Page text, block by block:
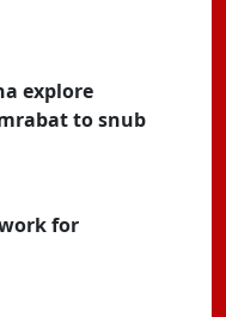
explore
to snub
for
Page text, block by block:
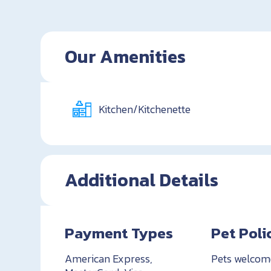
Our Amenities
Kitchen/Kitchenette
Additional Details
Payment Types
American Express,
Pet
Pets
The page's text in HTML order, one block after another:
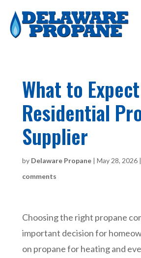
What to
Residential
Supplier
by Delaware Propane| May 28, 2026|
comments
Choosing the right propane
important decision for
on propane for heating and
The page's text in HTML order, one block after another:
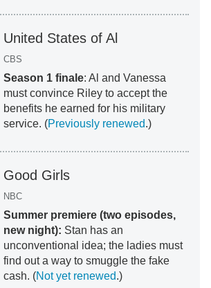
United States of Al
CBS
Season 1 finale: Al and Vanessa
must convince Riley to accept the
benefits he earned for his military
service. (Previously renewed.)
Good Girls
NBC
Summer premiere (two episodes,
new night): Stan has an
unconventional idea; the ladies must
find out a way to smuggle the fake
cash. (Not yet renewed.)
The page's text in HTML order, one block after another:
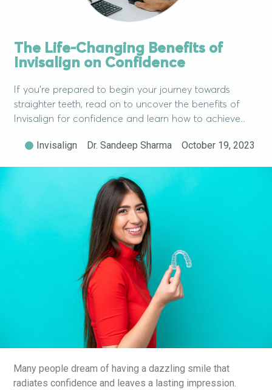
The Life-Changing Benefits of
Invisalign on Confidence
If you’re prepared to begin your journey towards
straighter teeth, read on to uncover the benefits of
Invisalign for confidence and learn how to achieve..
Invisalign Dr. Sandeep Sharma October 19, 2023
Many people dream of having a dazzling smile that
radiates confidence and leaves a lasting impression.
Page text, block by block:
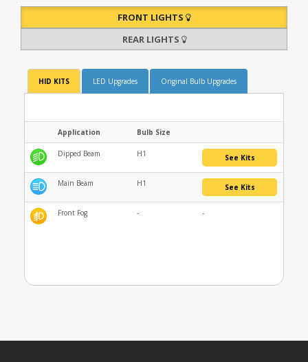
FRONT LIGHTS
REAR LIGHTS
HID KITS LED Upgrades Original Bulb Upgrades
Application Bulb Size
Dipped Beam H1 See Kits
Main Beam H1 See Kits
Front Fog - -
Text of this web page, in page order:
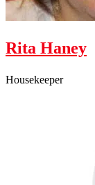
Rita Haney
Housekeeper
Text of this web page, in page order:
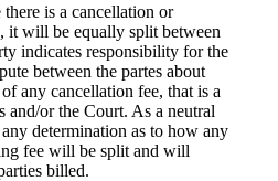
is a cancellation or
it will be equally split between
indicates responsibility for the
between the partes about
any cancellation fee, that is a
and/or the Court. As a neutral
determination as to how any
fee will be split and will
billed.
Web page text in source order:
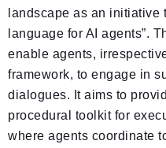
landscape as an initiative
language for AI agents”.
enable agents,
framework, to engage in
dialogues. It aims to
procedural toolkit for
where agents coordinate
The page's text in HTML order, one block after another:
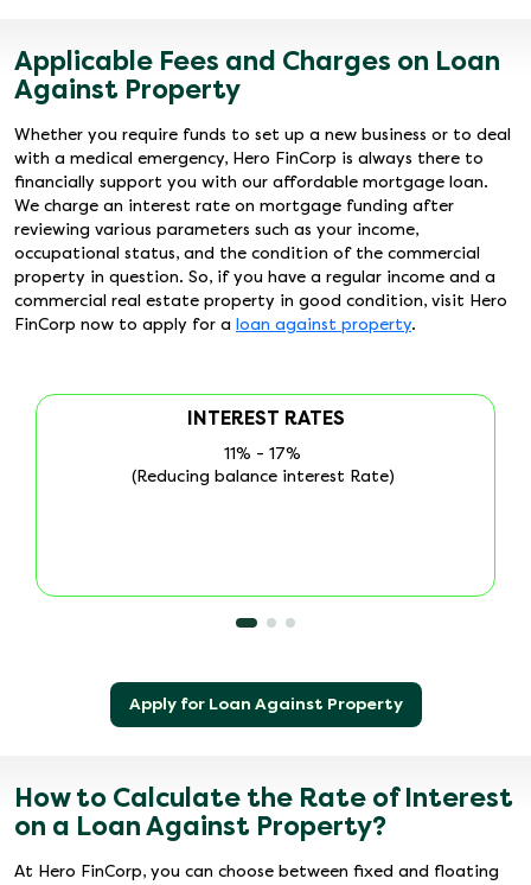
Applicable Fees and Charges on Loan
Against Property
Whether you require funds to set up a new business or to deal
with a medical emergency, Hero FinCorp is always there to
financially support you with our affordable mortgage loan.
We charge an interest rate on mortgage funding after
reviewing various parameters such as your income,
occupational status, and the condition of the commercial
property in question. So, if you have a regular income and a
commercial real estate property in good condition, visit Hero
FinCorp now to apply for a loan against property.
PROCESSING FEE
Processing fee is 1% + GST
(Reducing balance interest Rate)
Apply for Loan Against Property
How to Calculate the Rate of Interest
on a Loan Against Property?
At Hero FinCorp, you can choose between fixed and floating
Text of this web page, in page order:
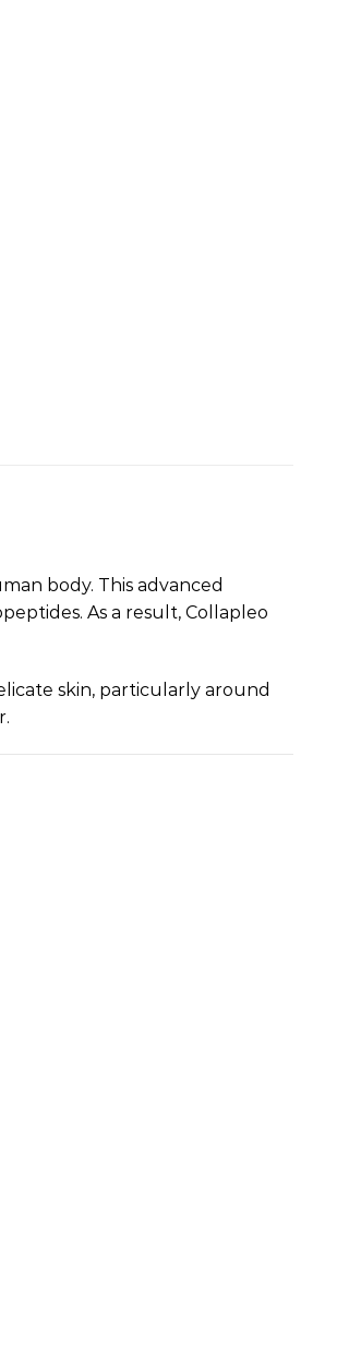
body. This advanced
As a result, Collapleo
skin, particularly around
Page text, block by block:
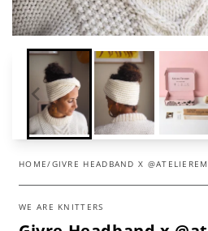
HOME/GIVRE HEADBAND X
WE ARE KNITTERS
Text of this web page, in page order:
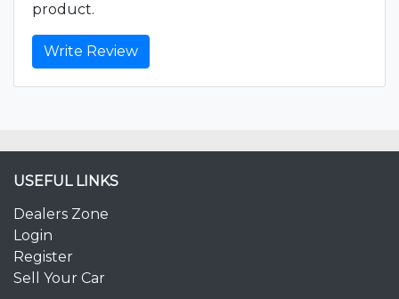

### EXERCISE REQUIREMENTS
Give the lines from the one containing "Web page text" through the last line of the material again, exactly and with no pictures, both ends included.

### OUTPUT
Web page text in source order:
landscape as an initiative
language for AI agents”.
enable agents,
framework, to engage in
dialogues. It aims to
procedural toolkit for
where agents coordinate
The page's text in HTML order, one block after another:
Applicable Fees and Charges on Loan
Against Property
Whether you require funds to set up a new business or to deal
with a medical emergency, Hero FinCorp is always there to
financially support you with our affordable mortgage loan.
We charge an interest rate on mortgage funding after
reviewing various parameters such as your income,
occupational status, and the condition of the commercial
property in question. So, if you have a regular income and a
commercial real estate property in good condition, visit Hero
FinCorp now to apply for a loan against property.
PROCESSING FEE
Processing fee is 1% + GST
(Reducing balance interest Rate)
Apply for Loan Against Property
How to Calculate the Rate of Interest
on a Loan Against Property?
At Hero FinCorp, you can choose between fixed and floating
Text of this web page, in page order:
body. This advanced
As a result, Collapleo
skin, particularly around
Page text, block by block:
HOME/GIVRE HEADBAND X
WE ARE KNITTERS
Text of this web page, in page order:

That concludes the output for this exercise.